In the records below, find the line containing "Custom Orders". Restate it and all the lines after it exactly, and omit the rest.

━━━ Exercise data ━━━

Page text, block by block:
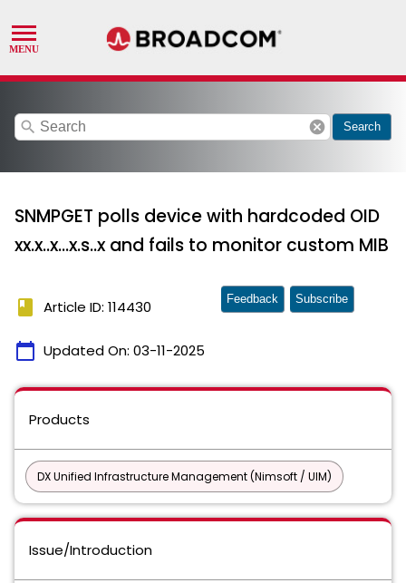
search cancel Search
SNMPGET polls device with hardcoded OID
xx.x..x...x.s..x and fails to monitor custom MIB
book Article ID: 114430
calendar_today Updated On: 03-11-2025
Feedback Subscribe
Products
DX Unified Infrastructure Management (Nimsoft / UIM)
Issue/Introduction
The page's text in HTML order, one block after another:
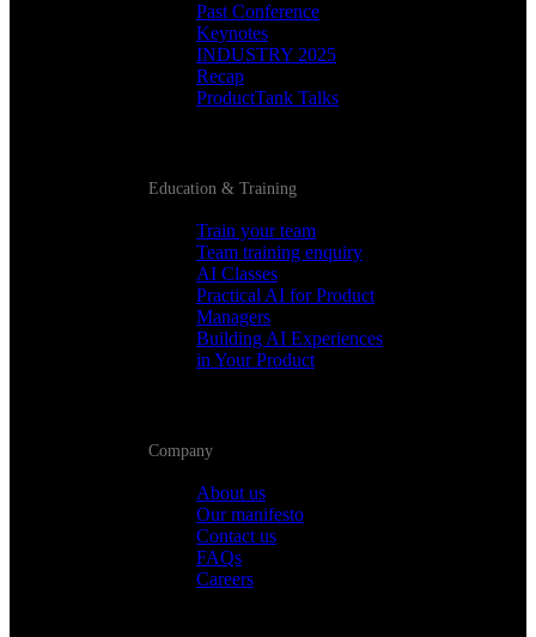
Past Conference
Keynotes
INDUSTRY 2025
Recap
ProductTank Talks
Education & Training
Train your team
Team training enquiry
AI Classes
Practical AI for Product
Managers
Building AI Experiences
in Your Product
Company
About us
Our manifesto
Contact us
FAQs
Careers
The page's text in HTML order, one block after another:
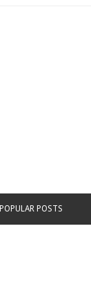
POPULAR POSTS
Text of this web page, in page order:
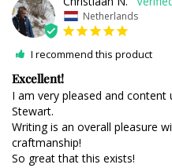
Netherlands
I recommend this product
Excellent!
I am very pleased and content
Stewart.
Writing is an overall pleasure
craftmanship!
So great that this exists!
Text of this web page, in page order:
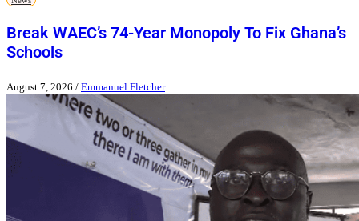
Break WAEC’s 74-Year Monopoly To Fix Ghana’s
Schools
August 7, 2026 / Emmanuel Fletcher
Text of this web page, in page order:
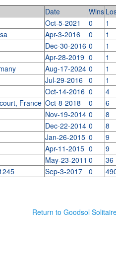
Date Wins
Oct-5-2021 0 1
Apr-3-2016 0 1
Dec-30-2016 0 1
Apr-28-2019 0 1
Aug-17-2024 0 1
Jul-29-2016 0 1
Oct-14-2016 0 4
France Oct-8-2018 0 6
Nov-19-2014 0 8
Dec-22-2014 0 8
Jan-26-2015 0 9
Apr-11-2015 0 9
May-23-2011 0 36
Sep-3-2017 0
Return to Goodsol
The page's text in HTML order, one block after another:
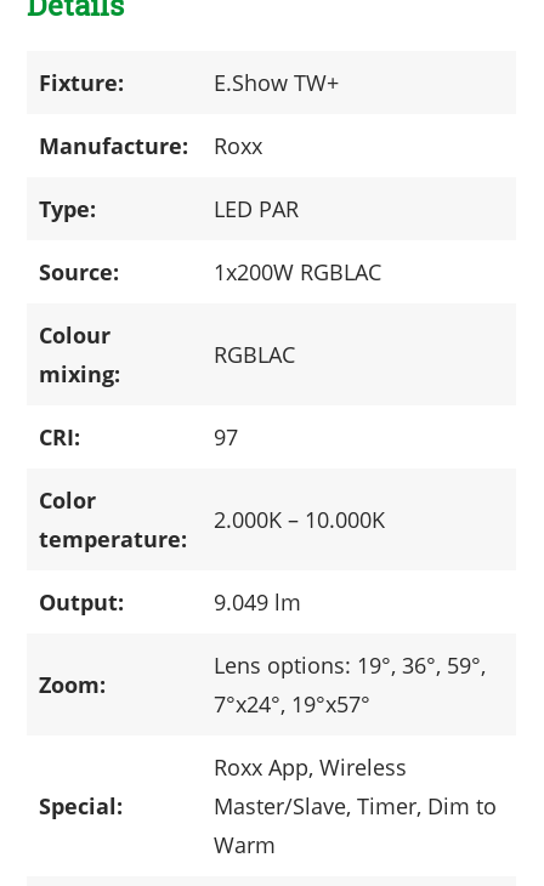
Fixture: E.Show TW+
Manufacture: Roxx
Type: LED PAR
Source: 1x200W RGBLAC
Colour
mixing:
RGBLAC
CRI: 97
Color
temperature:
2.000K – 10.000K
Output: 9.049 lm
Zoom:
Lens options: 19°, 36°, 59°,
7°x24°, 19°x57°
Special:
Roxx App, Wireless
Master/Slave, Timer, Dim to
Warm
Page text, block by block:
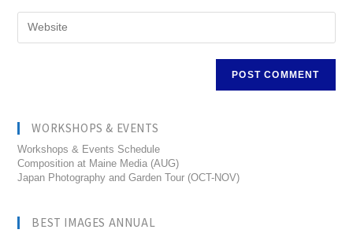
WORKSHOPS & EVENTS
Workshops & Events Schedule
Composition at Maine Media (AUG)
Japan Photography and Garden Tour (OCT-NOV)
BEST IMAGES ANNUAL
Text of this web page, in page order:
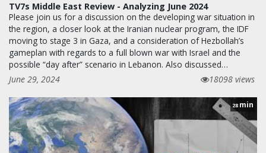
TV7s Middle East Review - Analyzing June 2024
Please join us for a discussion on the developing war situation in
the region, a closer look at the Iranian nuclear program, the IDF
moving to stage 3 in Gaza, and a consideration of Hezbollah’s
gameplan with regards to a full blown war with Israel and the
possible “day after” scenario in Lebanon. Also discussed…
June 29, 2024
18098 views
28 min
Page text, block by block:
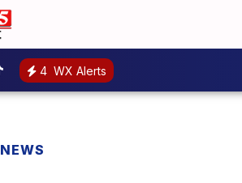
4 WX Alerts
NEWS
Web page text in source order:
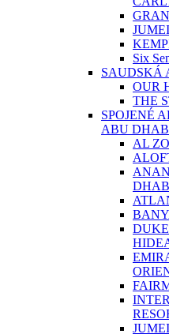
Six
SAUDSKÁ
OUR
THE
SPOJENÉ
ABU
AL
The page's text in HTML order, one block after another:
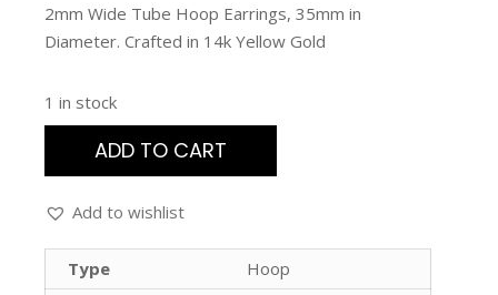
2mm Wide Tube Hoop Earrings, 35mm in
Diameter. Crafted in 14k Yellow Gold
1 in stock
ADD TO CART
Add to wishlist
Type
Hoop
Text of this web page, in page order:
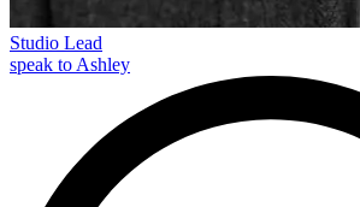
Studio Lead
speak to Ashley
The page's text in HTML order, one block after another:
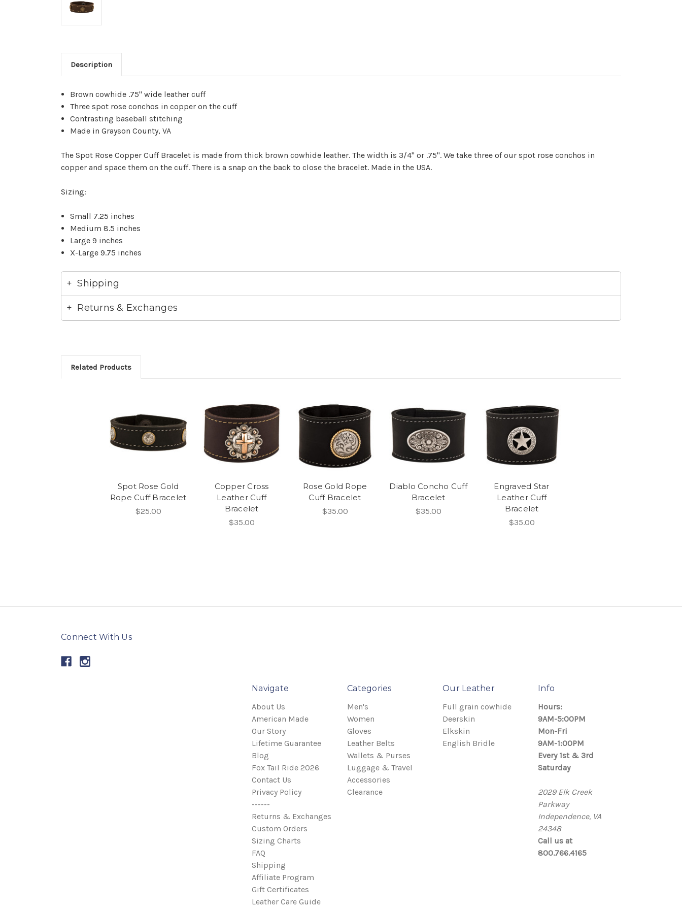
Description
Brown cowhide .75" wide leather cuff
Three spot rose conchos in copper on the cuff
Contrasting baseball stitching
Made in Grayson County, VA
The Spot Rose Copper Cuff Bracelet is made from thick brown cowhide leather. The width is 3/4" or .75". We take three of our spot rose conchos in
copper and space them on the cuff. There is a snap on the back to close the bracelet. Made in the USA.
Sizing:
Small 7.25 inches
Medium 8.5 inches
Large 9 inches
X-Large 9.75 inches
Shipping
Returns & Exchanges
Related Products
Spot Rose Gold
Rope Cuff Bracelet
$25.00
Copper Cross
Leather Cuff
Bracelet
$35.00
Rose Gold Rope
Cuff Bracelet
$35.00
Diablo Concho Cuff
Bracelet
$35.00
Engraved Star
Leather Cuff
Bracelet
$35.00
Connect With Us
Navigate
About Us
American Made
Our Story
Lifetime Guarantee
Blog
Fox Tail Ride 2026
Contact Us
Privacy Policy
------
Returns & Exchanges
Custom Orders
Sizing Charts
FAQ
Shipping
Affiliate Program
Gift Certificates
Leather Care Guide
Categories
Men's
Women
Gloves
Leather Belts
Wallets & Purses
Luggage & Travel
Accessories
Clearance
Our Leather
Full grain cowhide
Deerskin
Elkskin
English Bridle
Info
Hours:
9AM-5:00PM
Mon-Fri
9AM-1:00PM
Every 1st & 3rd
Saturday
2029 Elk Creek
Parkway
Independence, VA
24348
Call us at
800.766.4165

━━━

Response:
Custom Orders
Sizing Charts
FAQ
Shipping
Affiliate Program
Gift Certificates
Leather Care Guide
Categories
Men's
Women
Gloves
Leather Belts
Wallets & Purses
Luggage & Travel
Accessories
Clearance
Our Leather
Full grain cowhide
Deerskin
Elkskin
English Bridle
Info
Hours:
9AM-5:00PM
Mon-Fri
9AM-1:00PM
Every 1st & 3rd
Saturday
2029 Elk Creek
Parkway
Independence, VA
24348
Call us at
800.766.4165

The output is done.